Stored records >>
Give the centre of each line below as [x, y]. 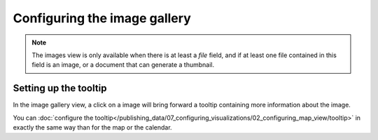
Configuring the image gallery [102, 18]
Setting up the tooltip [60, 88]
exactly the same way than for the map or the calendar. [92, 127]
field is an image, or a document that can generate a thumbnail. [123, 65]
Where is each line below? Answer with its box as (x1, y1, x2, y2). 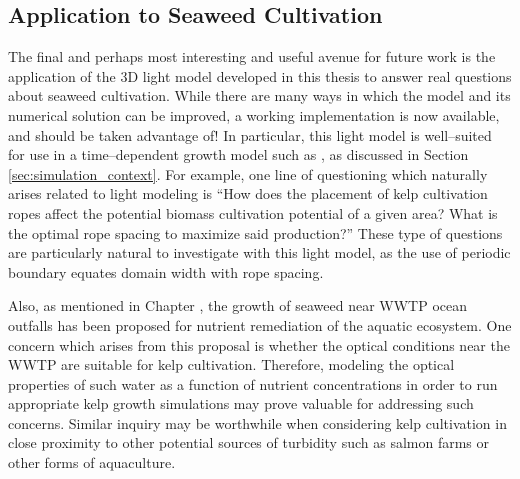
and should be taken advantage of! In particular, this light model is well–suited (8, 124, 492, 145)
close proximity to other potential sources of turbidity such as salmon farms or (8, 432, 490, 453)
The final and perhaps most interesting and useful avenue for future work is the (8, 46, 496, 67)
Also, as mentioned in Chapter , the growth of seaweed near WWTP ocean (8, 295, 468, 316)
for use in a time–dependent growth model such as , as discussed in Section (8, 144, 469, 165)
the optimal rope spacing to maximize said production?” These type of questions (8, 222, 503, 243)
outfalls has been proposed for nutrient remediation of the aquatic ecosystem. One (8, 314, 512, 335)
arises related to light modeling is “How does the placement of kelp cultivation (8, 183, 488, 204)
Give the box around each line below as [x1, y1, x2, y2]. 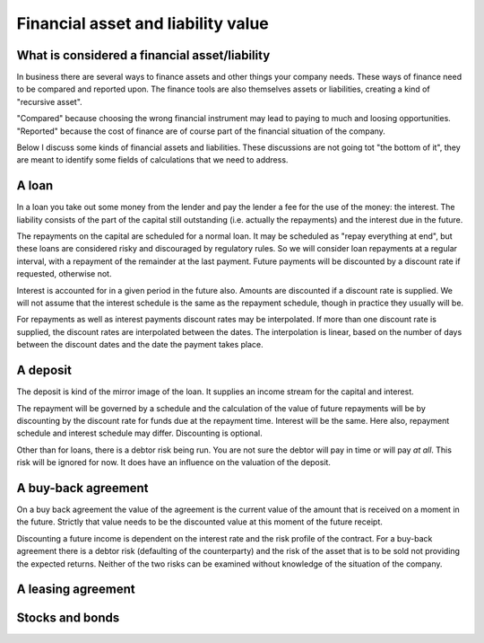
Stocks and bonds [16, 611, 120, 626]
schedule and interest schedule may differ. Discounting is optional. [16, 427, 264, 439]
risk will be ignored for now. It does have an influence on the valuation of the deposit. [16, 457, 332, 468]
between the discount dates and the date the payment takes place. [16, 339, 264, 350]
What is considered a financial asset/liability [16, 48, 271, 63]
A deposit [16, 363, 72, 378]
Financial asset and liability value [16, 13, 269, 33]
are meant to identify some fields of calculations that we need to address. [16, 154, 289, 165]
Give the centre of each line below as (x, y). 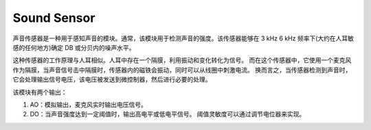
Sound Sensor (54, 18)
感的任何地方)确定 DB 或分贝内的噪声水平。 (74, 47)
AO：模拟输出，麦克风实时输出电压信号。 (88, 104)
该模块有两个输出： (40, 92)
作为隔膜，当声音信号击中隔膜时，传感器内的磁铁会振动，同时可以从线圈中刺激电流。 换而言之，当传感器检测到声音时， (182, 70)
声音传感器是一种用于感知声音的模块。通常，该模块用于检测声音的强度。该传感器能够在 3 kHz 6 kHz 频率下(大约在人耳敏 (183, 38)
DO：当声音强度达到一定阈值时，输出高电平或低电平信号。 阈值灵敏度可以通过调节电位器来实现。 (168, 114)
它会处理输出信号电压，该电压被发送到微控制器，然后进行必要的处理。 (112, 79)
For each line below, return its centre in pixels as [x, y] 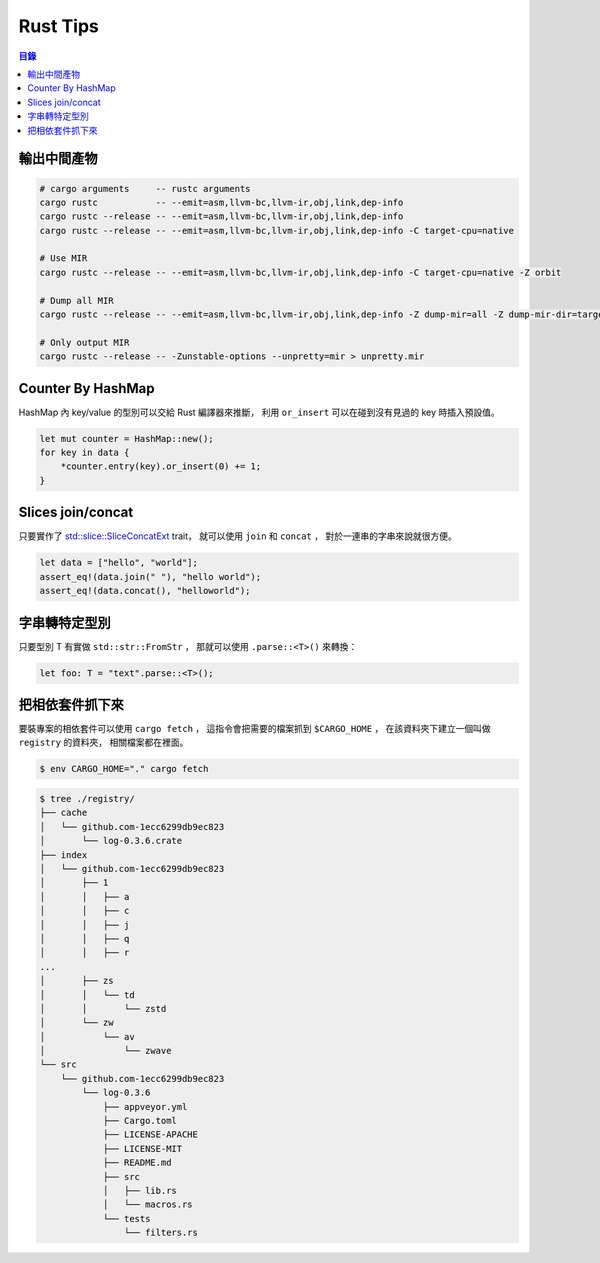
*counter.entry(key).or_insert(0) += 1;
==
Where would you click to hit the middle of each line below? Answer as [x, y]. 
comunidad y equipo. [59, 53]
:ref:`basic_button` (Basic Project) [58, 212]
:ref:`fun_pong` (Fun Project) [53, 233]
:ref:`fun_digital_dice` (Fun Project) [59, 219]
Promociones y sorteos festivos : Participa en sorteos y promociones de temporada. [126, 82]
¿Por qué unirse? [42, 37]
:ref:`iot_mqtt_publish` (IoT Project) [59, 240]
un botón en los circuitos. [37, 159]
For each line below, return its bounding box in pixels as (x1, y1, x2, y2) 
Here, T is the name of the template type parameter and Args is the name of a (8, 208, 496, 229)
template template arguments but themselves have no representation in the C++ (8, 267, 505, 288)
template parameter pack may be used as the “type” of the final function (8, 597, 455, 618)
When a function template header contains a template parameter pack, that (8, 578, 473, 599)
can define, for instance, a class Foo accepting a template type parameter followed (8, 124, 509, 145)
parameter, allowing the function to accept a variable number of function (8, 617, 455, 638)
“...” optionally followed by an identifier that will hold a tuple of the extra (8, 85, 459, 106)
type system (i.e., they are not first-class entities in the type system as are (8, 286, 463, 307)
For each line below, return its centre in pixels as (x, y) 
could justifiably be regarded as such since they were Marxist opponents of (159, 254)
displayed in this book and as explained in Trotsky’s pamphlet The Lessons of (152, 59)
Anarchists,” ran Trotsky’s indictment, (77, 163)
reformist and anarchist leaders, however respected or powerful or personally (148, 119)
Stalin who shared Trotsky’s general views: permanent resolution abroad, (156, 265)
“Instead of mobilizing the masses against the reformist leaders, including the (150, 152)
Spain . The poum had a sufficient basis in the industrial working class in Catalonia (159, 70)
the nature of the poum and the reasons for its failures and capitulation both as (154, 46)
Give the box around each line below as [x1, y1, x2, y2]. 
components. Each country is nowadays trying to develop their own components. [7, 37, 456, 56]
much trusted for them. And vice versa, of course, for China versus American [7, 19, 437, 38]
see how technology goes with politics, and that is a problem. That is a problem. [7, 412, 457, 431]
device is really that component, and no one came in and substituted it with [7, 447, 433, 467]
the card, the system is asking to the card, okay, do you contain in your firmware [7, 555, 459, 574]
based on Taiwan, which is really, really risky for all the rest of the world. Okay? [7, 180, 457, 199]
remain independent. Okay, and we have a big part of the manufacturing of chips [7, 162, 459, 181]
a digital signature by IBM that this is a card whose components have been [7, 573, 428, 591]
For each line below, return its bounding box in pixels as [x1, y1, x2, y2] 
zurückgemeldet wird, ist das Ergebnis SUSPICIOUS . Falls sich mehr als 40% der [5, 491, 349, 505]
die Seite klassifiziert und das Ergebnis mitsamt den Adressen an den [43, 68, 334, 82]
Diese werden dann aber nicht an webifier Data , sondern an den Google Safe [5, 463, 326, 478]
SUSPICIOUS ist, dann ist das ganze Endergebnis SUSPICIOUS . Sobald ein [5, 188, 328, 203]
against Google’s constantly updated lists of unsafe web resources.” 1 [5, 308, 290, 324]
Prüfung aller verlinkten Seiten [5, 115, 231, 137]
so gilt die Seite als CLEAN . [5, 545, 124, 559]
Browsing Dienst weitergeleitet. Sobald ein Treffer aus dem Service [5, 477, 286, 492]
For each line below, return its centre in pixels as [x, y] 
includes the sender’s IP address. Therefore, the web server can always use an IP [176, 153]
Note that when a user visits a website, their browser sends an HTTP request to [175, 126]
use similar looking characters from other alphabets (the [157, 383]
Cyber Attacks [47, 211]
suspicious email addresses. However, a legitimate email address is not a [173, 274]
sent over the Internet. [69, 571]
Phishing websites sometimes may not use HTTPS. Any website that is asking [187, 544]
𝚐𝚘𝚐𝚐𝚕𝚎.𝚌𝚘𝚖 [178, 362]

Exercise brief >> Return each line above where the word "type" shows up.

Completed exercise >>
the optimal rope spacing to maximize said production?” These type of questions (8, 222, 503, 243)
Here, T is the name of the template type parameter and Args is the name of a (8, 208, 496, 229)
template parameter pack may be used as the “type” of the final function (8, 597, 455, 618)
can define, for instance, a class Foo accepting a template type parameter followed (8, 124, 509, 145)
type system (i.e., they are not first-class entities in the type system as are (8, 286, 463, 307)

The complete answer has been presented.